Among the lines of the data, copy those that hold "Jane".

Items from a dataset

■ ■ ■ ■

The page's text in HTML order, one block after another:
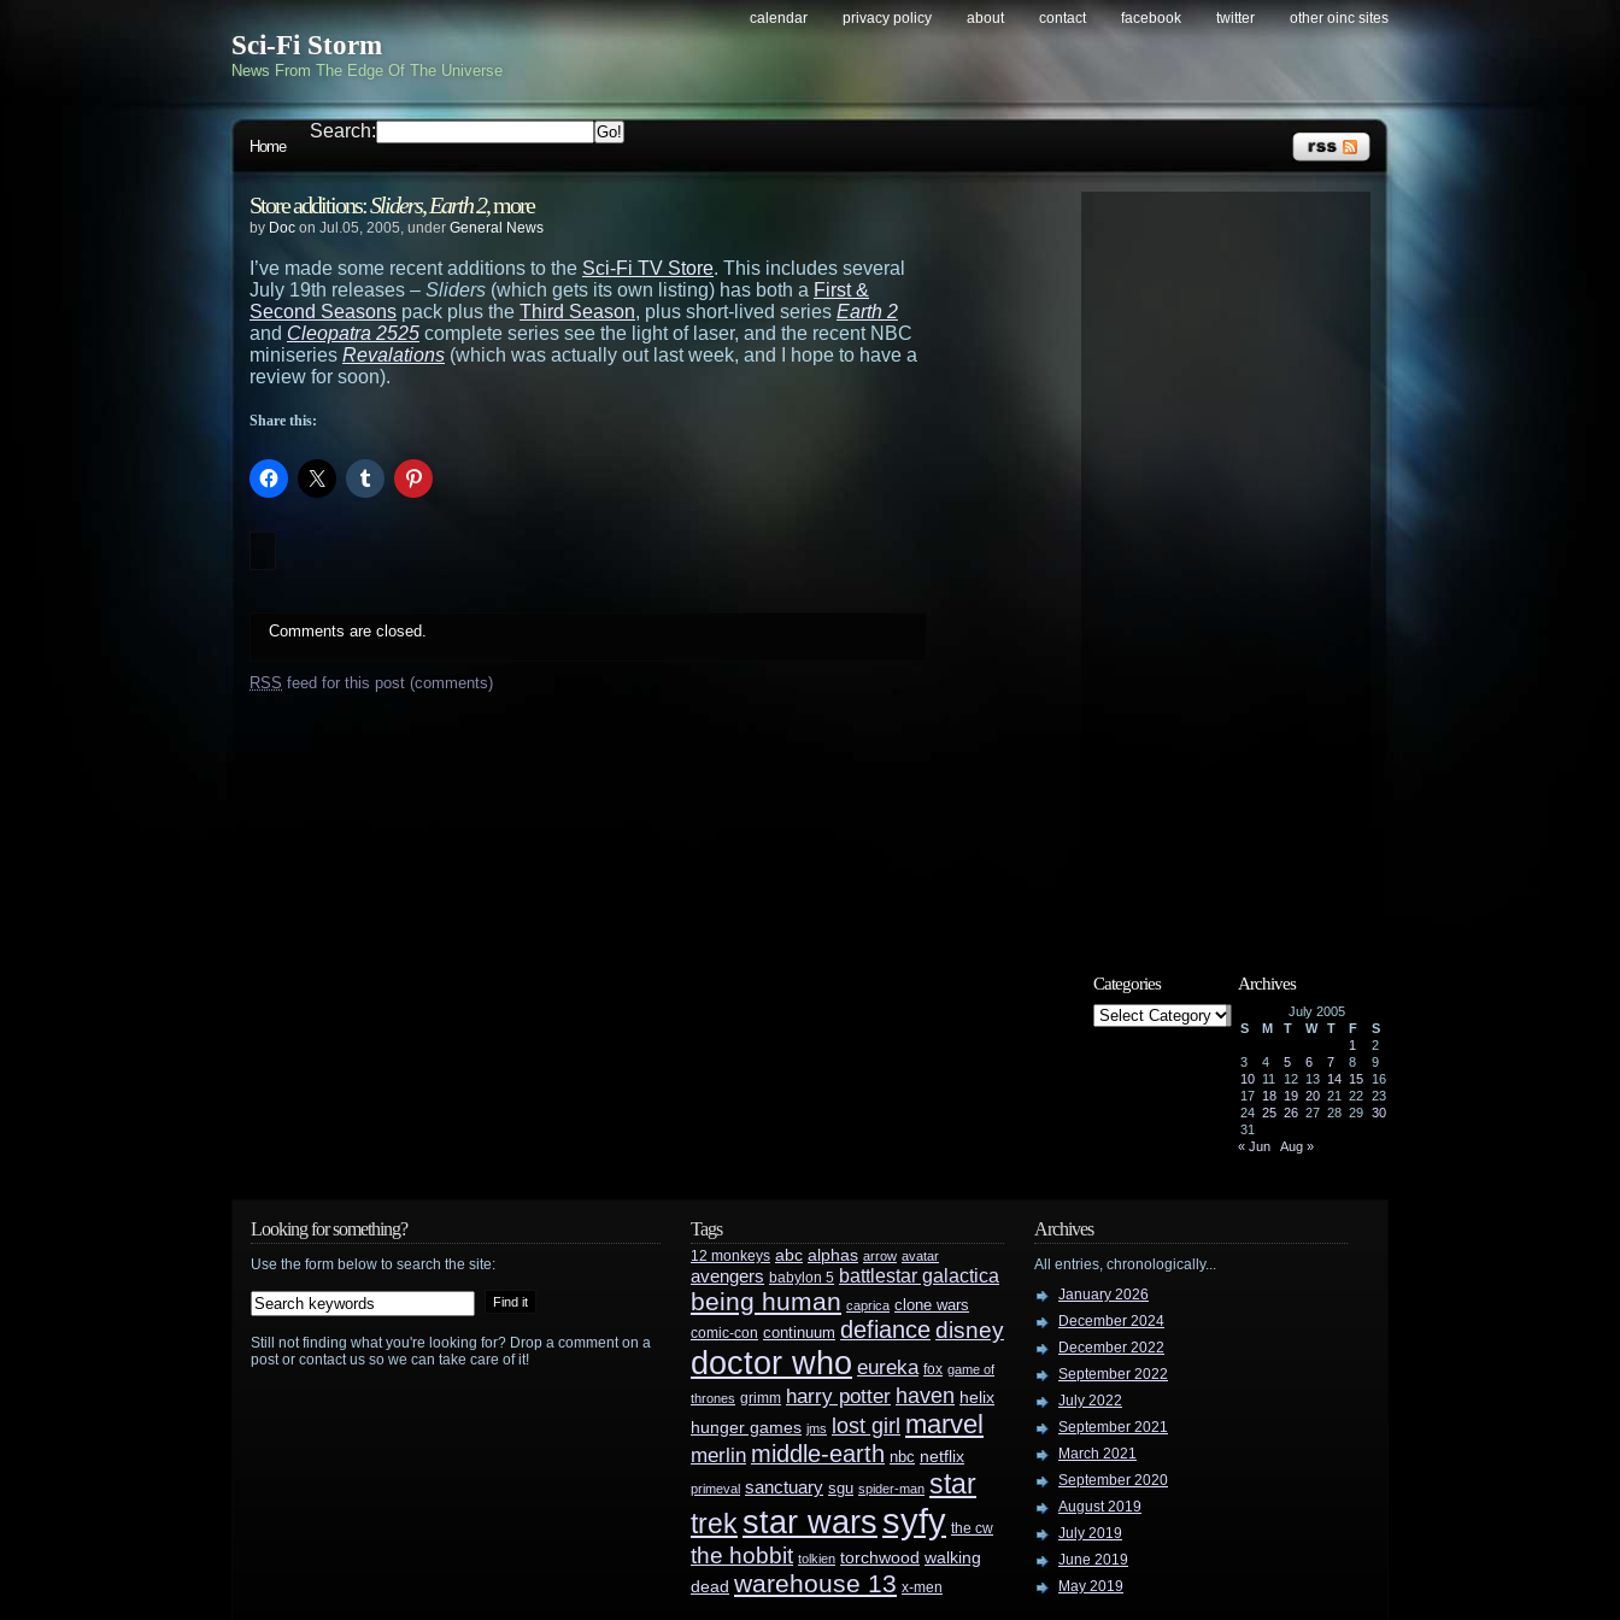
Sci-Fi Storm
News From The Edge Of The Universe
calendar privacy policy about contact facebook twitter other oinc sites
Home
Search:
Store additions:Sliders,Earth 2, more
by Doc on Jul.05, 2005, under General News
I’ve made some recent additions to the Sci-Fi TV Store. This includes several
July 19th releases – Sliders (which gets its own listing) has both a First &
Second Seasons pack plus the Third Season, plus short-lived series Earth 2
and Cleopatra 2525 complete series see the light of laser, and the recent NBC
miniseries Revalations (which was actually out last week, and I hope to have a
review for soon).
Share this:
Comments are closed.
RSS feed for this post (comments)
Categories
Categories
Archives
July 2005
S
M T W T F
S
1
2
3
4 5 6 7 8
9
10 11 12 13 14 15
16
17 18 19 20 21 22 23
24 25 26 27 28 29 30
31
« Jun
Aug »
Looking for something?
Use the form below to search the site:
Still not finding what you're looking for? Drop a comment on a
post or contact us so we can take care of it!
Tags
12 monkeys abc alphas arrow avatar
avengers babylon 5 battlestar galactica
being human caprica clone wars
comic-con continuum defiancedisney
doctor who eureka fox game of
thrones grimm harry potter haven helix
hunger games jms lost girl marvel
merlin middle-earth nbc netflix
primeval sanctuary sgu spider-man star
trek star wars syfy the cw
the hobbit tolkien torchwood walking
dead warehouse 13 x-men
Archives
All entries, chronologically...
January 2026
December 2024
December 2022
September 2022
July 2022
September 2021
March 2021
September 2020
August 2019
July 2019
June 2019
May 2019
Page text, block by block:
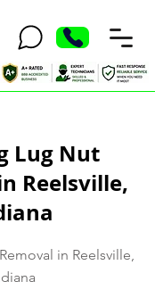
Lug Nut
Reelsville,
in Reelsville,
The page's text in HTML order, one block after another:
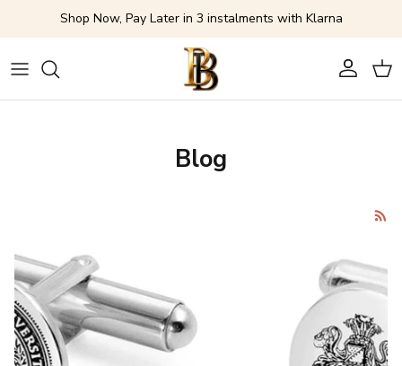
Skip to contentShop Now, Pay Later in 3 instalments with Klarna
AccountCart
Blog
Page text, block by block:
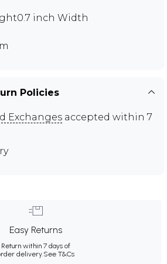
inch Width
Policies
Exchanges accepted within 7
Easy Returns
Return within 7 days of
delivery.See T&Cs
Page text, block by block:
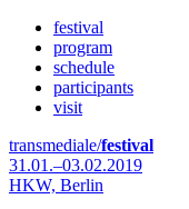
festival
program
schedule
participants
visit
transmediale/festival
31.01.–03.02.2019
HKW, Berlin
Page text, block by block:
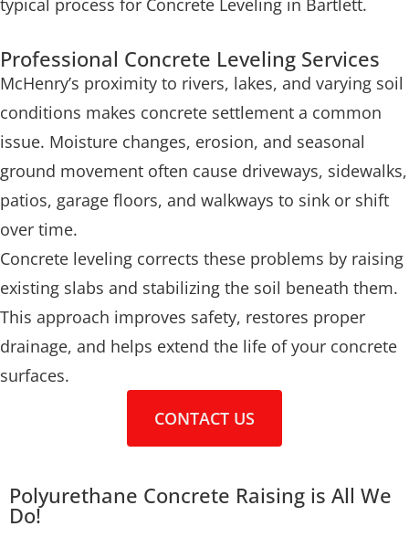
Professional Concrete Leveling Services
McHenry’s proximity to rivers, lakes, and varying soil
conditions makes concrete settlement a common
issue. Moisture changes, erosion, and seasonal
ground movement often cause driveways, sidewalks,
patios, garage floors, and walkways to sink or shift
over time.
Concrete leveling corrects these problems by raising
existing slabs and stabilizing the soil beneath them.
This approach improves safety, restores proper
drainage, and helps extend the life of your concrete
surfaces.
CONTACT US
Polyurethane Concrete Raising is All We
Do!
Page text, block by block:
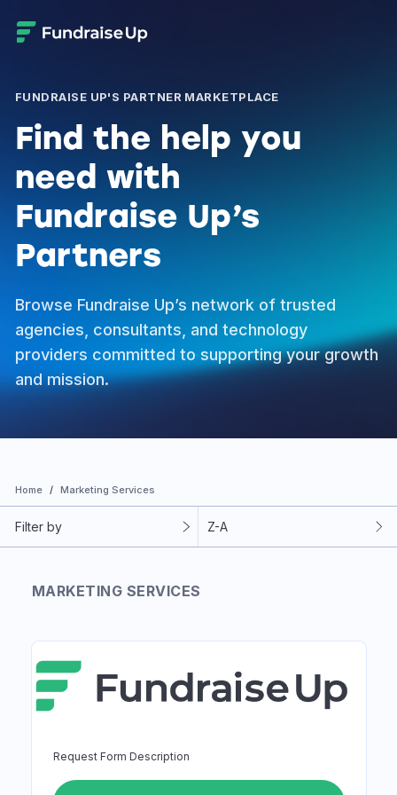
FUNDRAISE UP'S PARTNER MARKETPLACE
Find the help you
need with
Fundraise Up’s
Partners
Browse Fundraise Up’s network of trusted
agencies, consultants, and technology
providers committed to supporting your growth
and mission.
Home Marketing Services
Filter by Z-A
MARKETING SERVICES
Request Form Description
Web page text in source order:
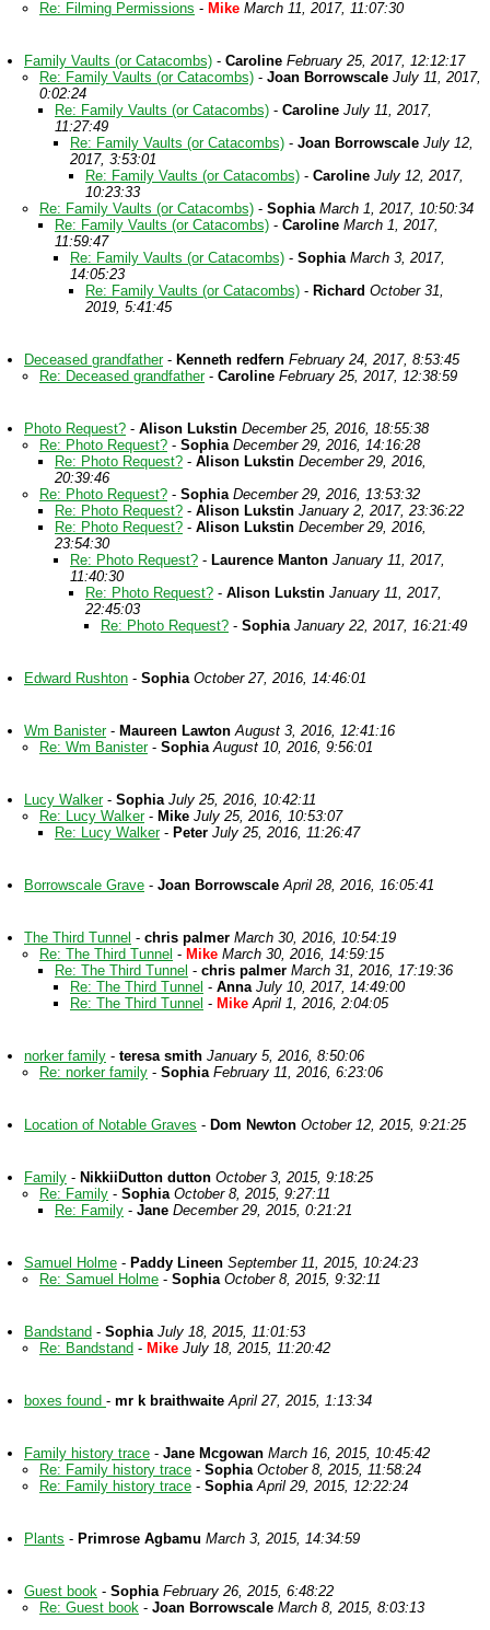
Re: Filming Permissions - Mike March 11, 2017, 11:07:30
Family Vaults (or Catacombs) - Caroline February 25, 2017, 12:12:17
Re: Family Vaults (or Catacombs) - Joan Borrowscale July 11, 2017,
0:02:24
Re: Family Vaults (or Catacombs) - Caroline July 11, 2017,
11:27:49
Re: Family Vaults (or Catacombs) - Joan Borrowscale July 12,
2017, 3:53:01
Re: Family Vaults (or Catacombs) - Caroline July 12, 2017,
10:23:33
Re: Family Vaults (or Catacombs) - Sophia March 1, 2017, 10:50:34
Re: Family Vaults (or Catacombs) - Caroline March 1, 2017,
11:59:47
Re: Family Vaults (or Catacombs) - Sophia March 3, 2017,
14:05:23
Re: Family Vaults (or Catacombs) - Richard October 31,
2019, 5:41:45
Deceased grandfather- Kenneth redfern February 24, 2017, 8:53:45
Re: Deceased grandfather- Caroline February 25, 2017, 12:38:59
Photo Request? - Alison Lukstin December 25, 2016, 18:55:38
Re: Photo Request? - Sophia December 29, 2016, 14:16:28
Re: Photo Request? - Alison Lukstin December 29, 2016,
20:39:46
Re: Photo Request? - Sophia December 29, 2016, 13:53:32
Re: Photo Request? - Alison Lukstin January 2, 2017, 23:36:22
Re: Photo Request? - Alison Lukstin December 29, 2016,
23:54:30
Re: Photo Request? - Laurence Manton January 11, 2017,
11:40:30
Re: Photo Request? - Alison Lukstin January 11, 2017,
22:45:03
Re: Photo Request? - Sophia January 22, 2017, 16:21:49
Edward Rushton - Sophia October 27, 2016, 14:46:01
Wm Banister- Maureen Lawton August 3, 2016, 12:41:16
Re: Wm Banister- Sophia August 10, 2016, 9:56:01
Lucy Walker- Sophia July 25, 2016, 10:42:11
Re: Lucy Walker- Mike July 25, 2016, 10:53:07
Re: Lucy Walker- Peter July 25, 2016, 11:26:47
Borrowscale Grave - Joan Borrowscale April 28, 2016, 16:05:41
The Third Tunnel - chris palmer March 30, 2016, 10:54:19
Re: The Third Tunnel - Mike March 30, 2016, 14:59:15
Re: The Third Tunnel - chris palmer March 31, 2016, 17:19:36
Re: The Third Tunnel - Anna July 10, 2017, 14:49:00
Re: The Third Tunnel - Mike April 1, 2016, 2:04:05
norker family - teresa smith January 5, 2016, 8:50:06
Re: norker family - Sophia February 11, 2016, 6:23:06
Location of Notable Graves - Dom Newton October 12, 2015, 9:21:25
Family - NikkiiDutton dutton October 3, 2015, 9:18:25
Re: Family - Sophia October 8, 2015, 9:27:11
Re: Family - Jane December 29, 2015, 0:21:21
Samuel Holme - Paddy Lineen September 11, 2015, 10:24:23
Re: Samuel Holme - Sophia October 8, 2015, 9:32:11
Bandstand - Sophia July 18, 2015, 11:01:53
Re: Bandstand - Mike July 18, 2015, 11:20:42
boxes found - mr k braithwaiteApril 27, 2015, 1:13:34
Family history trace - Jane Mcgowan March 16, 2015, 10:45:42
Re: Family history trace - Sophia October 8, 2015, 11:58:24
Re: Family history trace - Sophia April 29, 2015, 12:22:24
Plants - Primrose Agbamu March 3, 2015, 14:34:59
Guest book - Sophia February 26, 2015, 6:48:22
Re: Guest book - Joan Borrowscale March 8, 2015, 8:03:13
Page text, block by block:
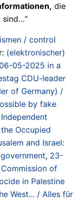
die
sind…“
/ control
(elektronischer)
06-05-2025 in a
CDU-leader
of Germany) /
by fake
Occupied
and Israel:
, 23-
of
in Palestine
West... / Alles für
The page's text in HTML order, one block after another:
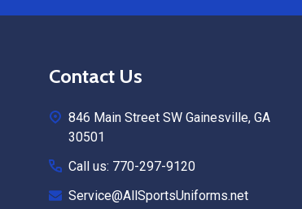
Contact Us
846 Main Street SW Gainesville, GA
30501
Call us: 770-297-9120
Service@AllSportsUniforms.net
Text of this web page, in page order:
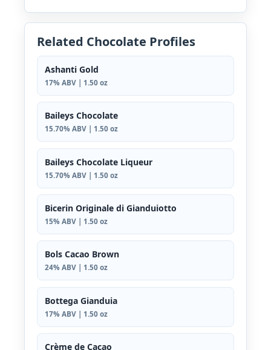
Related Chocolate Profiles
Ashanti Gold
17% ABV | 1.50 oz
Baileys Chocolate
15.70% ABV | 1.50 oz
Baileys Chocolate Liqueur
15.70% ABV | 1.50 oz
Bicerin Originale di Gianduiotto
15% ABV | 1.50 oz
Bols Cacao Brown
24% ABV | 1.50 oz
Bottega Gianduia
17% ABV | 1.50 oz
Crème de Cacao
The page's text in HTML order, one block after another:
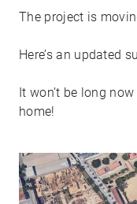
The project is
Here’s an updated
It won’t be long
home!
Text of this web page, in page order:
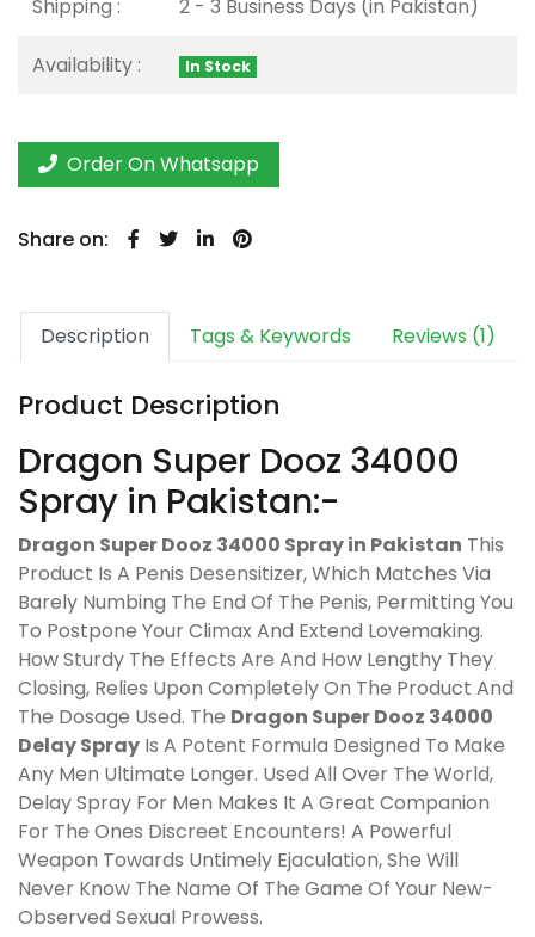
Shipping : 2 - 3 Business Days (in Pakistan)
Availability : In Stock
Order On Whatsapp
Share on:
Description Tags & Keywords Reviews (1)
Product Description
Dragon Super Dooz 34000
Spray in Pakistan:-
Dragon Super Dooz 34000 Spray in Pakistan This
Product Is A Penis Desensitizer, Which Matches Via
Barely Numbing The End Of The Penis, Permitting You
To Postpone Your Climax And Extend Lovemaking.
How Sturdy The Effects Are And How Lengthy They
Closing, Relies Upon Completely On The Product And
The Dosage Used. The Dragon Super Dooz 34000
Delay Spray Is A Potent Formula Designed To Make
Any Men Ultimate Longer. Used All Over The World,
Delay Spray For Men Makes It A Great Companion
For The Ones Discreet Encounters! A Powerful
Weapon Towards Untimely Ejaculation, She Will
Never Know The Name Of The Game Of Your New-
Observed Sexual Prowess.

■ ■ ■ ■

[THE COMPLETED TASK]:
Re: Family - Jane December 29, 2015, 0:21:21
Family history trace - Jane Mcgowan March 16, 2015, 10:45:42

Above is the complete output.